You have the following rights, that you can request in respect of information about you that we hold:

• request us to give you access to the personal data, Nets is processing about you
• request us to rectify your personal data, update your personal data or erase your personal data
• request us to restrict our using of your personal data
• object to our usage of your personal data
• withdraw your consent in relation to any processing relying solely on consent
• data portability for such information collected directly from you and based on contract or consent


You can take steps to exercise your rights by contacting Nets at support.esecurity@nets.eu or directly on our data subject rights portal at https://www.nets.eu/gdpr/dsr/Pages/request.aspx

Questions or complaints
If you have any questions or queries to the processing of your personal data in the Nets Passport Reader app, you are most welcome to contact either support.esecurity@nets.eu or our Nets DPO at: dpo@nets.eu 

You are also entitled to complain to the local data protection authority in your local country regarding our processing of your personal data if you believe it is not being processed in accordance with applicable rules.

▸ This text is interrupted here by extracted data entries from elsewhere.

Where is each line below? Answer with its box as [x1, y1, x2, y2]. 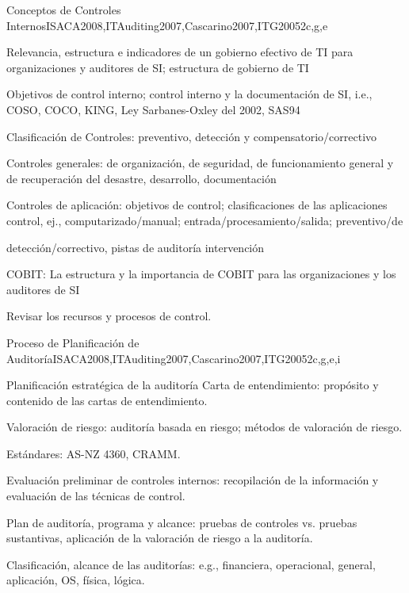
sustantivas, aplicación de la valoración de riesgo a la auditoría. [6, 530, 313, 546]
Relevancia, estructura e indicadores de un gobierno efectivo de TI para [6, 44, 354, 60]
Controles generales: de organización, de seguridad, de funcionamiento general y [6, 155, 394, 171]
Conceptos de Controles [6, 2, 121, 17]
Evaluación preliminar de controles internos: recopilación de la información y [6, 472, 379, 488]
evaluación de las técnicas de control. [6, 488, 185, 504]
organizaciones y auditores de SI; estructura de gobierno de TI [6, 59, 309, 75]
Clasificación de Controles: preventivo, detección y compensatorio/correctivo [6, 128, 377, 144]

You can find the contact details of the data protection agency in your local country on their local website.

For more questions regarding the processing of your personal data related to your agreement on authentication or signing please contact the authority, company or bank that is using the Nets Passport Reader app to prove your identity.

YES, I have READ the Nets Passport Reader app Privacy Statement and I ACCEPT the processing of my personal data, incl. my photo solely for facial recognition purposes, in accordance with the Nets Passport.